What is expected: Where the records below reach the line containing "For each line below, return its bounding", start transcribing, and end with the line containing "引用带有给定的已记录的 路径操作。如果链接到同一页，则页面引用将被抑制。 (7, 415, 460, 434)", exactly and with nothing else added.

Raw data:

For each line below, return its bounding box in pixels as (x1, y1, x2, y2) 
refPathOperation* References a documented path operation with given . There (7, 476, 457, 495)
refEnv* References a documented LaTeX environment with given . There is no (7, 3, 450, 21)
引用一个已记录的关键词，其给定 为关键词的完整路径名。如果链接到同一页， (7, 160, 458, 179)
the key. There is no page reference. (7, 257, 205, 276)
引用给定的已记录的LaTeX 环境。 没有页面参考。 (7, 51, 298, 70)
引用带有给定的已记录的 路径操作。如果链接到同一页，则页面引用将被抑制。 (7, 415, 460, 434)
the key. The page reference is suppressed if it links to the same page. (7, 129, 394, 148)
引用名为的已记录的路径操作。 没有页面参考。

==

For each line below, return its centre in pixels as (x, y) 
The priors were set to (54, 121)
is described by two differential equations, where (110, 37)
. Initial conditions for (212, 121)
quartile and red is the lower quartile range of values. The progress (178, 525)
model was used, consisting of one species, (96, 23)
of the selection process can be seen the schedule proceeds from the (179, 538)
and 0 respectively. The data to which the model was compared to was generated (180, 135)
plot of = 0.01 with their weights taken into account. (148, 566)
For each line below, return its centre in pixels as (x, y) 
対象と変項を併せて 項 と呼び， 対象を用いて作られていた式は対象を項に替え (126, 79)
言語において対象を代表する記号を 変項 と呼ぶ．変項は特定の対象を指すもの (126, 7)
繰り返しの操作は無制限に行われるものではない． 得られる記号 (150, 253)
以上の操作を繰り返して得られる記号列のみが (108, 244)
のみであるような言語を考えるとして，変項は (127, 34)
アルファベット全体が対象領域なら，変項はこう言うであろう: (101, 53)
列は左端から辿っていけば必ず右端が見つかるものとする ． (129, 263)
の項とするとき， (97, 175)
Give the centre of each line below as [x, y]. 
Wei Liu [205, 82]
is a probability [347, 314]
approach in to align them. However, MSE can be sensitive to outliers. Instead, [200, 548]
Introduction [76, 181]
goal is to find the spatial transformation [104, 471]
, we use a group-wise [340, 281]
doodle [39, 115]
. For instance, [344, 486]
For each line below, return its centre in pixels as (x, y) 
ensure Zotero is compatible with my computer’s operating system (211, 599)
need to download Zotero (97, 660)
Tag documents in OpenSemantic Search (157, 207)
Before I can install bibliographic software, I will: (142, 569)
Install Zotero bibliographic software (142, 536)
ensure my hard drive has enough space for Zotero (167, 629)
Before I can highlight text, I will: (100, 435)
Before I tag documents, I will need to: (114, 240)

==

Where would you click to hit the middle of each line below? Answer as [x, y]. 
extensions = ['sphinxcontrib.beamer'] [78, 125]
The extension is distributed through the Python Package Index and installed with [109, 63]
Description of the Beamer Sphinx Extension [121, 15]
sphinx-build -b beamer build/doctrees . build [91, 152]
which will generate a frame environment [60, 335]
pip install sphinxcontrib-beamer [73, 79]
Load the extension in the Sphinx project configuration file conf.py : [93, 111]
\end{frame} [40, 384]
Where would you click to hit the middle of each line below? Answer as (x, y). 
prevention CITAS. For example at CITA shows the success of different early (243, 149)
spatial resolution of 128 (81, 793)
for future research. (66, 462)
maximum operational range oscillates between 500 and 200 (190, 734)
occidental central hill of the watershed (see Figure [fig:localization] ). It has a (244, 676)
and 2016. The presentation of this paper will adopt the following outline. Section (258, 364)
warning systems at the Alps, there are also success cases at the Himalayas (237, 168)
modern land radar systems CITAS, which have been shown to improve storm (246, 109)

Worked solution:
For each line below, return its bounding box in pixels as (x1, y1, x2, y2) 
refPathOperation* References a documented path operation with given . There (7, 476, 457, 495)
refEnv* References a documented LaTeX environment with given . There is no (7, 3, 450, 21)
引用一个已记录的关键词，其给定 为关键词的完整路径名。如果链接到同一页， (7, 160, 458, 179)
the key. There is no page reference. (7, 257, 205, 276)
引用给定的已记录的LaTeX 环境。 没有页面参考。 (7, 51, 298, 70)
引用带有给定的已记录的 路径操作。如果链接到同一页，则页面引用将被抑制。 (7, 415, 460, 434)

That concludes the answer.